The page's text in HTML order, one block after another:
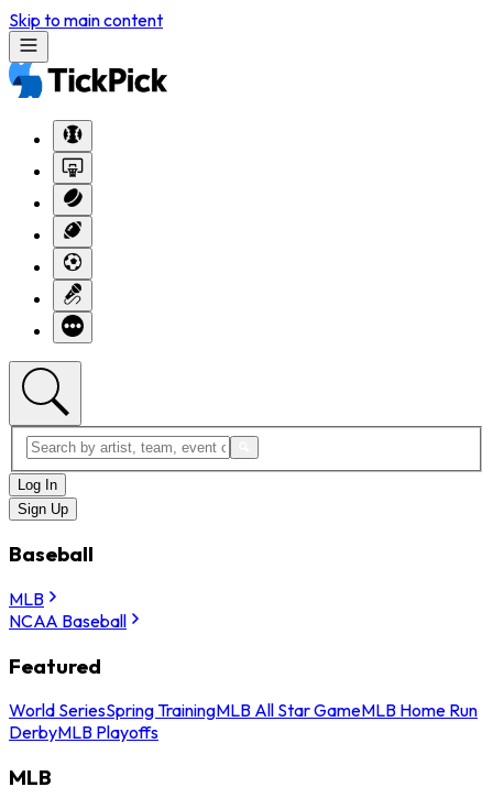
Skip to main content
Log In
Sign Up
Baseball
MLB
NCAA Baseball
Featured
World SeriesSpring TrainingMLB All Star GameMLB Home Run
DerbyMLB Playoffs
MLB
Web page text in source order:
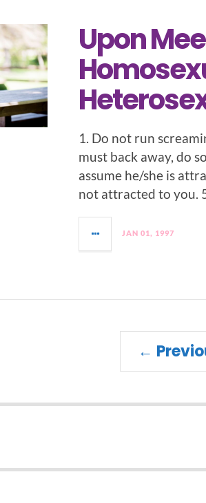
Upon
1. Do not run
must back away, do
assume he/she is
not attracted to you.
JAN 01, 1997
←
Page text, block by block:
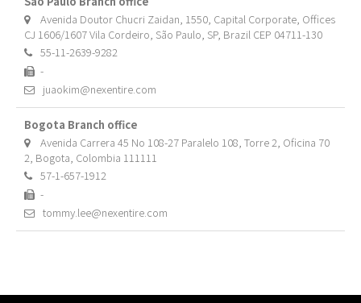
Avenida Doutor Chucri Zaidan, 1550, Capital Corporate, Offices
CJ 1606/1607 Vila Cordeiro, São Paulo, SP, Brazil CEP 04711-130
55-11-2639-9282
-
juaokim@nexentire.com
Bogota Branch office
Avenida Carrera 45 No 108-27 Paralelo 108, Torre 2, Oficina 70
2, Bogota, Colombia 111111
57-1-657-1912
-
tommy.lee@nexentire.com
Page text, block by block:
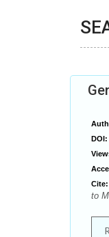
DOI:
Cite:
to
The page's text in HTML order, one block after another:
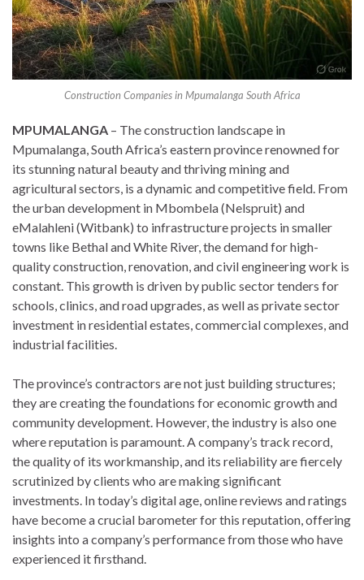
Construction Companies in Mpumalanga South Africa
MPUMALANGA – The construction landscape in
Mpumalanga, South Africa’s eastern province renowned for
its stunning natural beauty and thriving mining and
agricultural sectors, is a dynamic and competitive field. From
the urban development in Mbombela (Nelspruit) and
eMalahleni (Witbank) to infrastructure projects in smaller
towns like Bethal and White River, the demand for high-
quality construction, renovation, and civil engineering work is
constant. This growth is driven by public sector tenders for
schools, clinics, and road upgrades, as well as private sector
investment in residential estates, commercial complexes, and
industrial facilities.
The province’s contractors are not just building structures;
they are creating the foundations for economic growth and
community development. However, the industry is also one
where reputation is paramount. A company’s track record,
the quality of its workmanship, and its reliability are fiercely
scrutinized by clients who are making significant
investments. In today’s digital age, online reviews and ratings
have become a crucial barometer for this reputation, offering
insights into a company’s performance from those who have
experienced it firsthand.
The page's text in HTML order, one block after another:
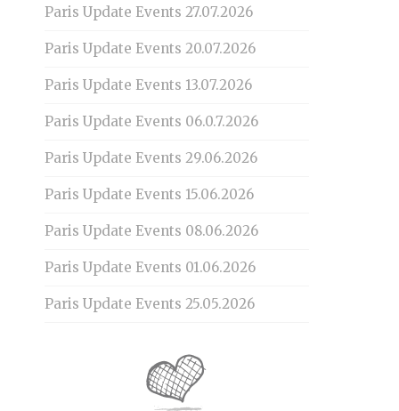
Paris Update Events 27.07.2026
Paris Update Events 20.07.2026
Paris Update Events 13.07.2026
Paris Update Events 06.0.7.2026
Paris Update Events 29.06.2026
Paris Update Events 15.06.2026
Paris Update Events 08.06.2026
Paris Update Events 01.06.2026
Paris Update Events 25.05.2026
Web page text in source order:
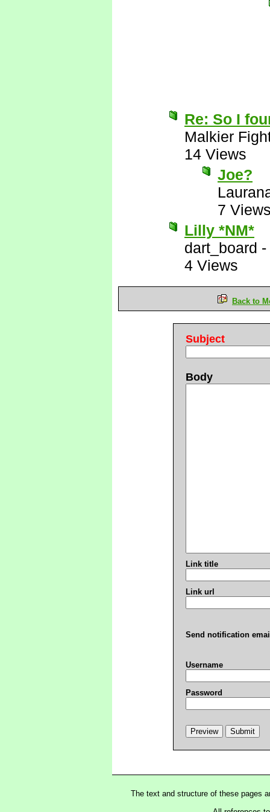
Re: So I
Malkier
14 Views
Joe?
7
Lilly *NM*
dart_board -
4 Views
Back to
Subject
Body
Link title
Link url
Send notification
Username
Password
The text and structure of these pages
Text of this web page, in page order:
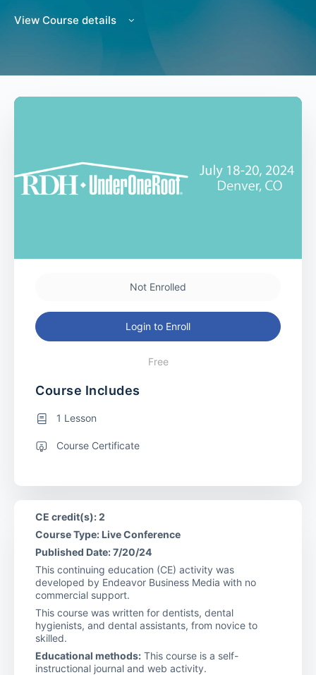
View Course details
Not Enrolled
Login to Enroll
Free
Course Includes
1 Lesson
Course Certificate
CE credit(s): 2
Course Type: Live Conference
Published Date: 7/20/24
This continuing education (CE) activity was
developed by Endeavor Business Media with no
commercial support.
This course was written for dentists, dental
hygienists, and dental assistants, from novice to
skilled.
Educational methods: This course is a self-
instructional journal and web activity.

Problem details. With pictures excluded, the lines running from the one containing "Text of this" through the last line of the records above are to be restated exactly and in full.

Solution for this problem.
Text of this web page, in page order:
View Course details
Not Enrolled
Login to Enroll
Free
Course Includes
1 Lesson
Course Certificate
CE credit(s): 2
Course Type: Live Conference
Published Date: 7/20/24
This continuing education (CE) activity was
developed by Endeavor Business Media with no
commercial support.
This course was written for dentists, dental
hygienists, and dental assistants, from novice to
skilled.
Educational methods: This course is a self-
instructional journal and web activity.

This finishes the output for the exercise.